# Profile processing Step 1: Pre-processing CTD, identification of data groups, and image tags

works with the raw CTD time series, Castaway processed CTD profiles, and all of the images in the folder to sync the time and create files that will be used in the next step to associate a time, depth, salinity, and temperature with every particle identified by the image processing output.
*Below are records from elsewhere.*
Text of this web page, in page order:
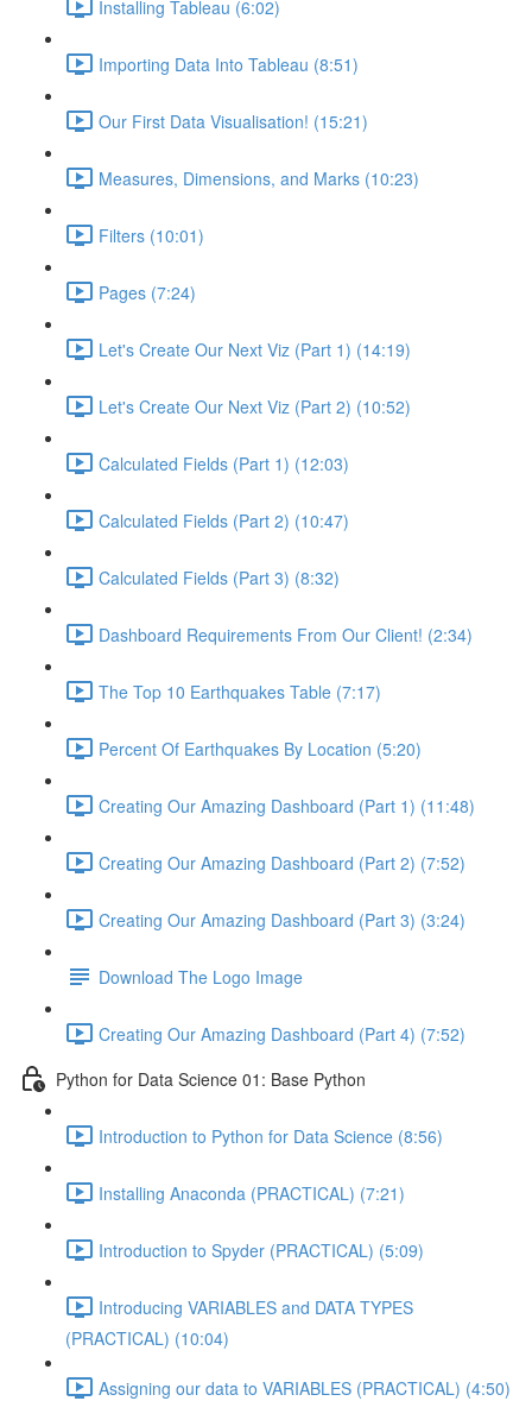
Installing Tableau (6:02)
Importing Data Into Tableau (8:51)
Our First Data Visualisation! (15:21)
Measures, Dimensions, and Marks (10:23)
Filters (10:01)
Pages (7:24)
Let's Create Our Next Viz (Part 1) (14:19)
Let's Create Our Next Viz (Part 2) (10:52)
Calculated Fields (Part 1) (12:03)
Calculated Fields (Part 2) (10:47)
Calculated Fields (Part 3) (8:32)
Dashboard Requirements From Our Client! (2:34)
The Top 10 Earthquakes Table (7:17)
Percent Of Earthquakes By Location (5:20)
Creating Our Amazing Dashboard (Part 1) (11:48)
Creating Our Amazing Dashboard (Part 2) (7:52)
Creating Our Amazing Dashboard (Part 3) (3:24)
Download The Logo Image
Creating Our Amazing Dashboard (Part 4) (7:52)
Python for Data Science 01: Base Python
Introduction to Python for Data Science (8:56)
Installing Anaconda (PRACTICAL) (7:21)
Introduction to Spyder (PRACTICAL) (5:09)
Introducing VARIABLES and DATA TYPES
(PRACTICAL) (10:04)
Assigning our data to VARIABLES (PRACTICAL) (4:50)
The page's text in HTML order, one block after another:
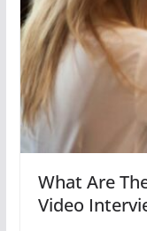
What Are
Video
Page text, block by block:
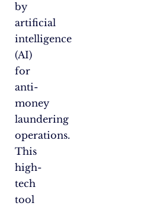
by
artificial
intelligence
(AI)
for
anti-
money
laundering
operations.
This
high-
tech
tool
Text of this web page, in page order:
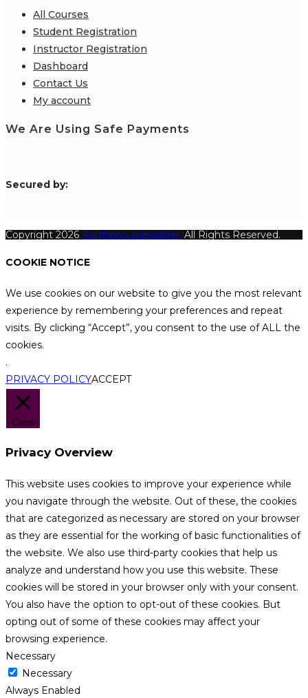
All Courses
Student Registration
Instructor Registration
Dashboard
Contact Us
My account
We Are Using Safe Payments
Secured by:
Copyright 2026 Katthecoursebuilder. All Rights Reserved.
COOKIE NOTICE
We use cookies on our website to give you the most relevant
experience by remembering your preferences and repeat
visits. By clicking “Accept”, you consent to the use of ALL the
cookies.
.
PRIVACY POLICYACCEPT
Close
Privacy Overview
This website uses cookies to improve your experience while
you navigate through the website. Out of these, the cookies
that are categorized as necessary are stored on your browser
as they are essential for the working of basic functionalities of
the website. We also use third-party cookies that help us
analyze and understand how you use this website. These
cookies will be stored in your browser only with your consent.
You also have the option to opt-out of these cookies. But
opting out of some of these cookies may affect your
browsing experience.
Necessary
Necessary
Always Enabled

It is in this notebook that you will also select specific intervals within the cast to process (if desired) and identify the total depth (which is needed later on in processing the profile data). Three files are required to complete this step of the processing. They are:

1) raw CTD time series
2) Castaway processed CTD profiles
3) The images to process or the images that were processed 

This notebook can be run before or after the image processing. 

The user input needed in the notebook includes:
- specifying the cast to process through the file ```0_CastPath.csv``` (this file needs to be in the same directory as the step 1 notebook)
- any time corrections to match the images (computer clock) and CTD (CTD clock)
- the image file type (e.g., jpg, bmp, etc.) and the file type of the CTD data (should be .csv)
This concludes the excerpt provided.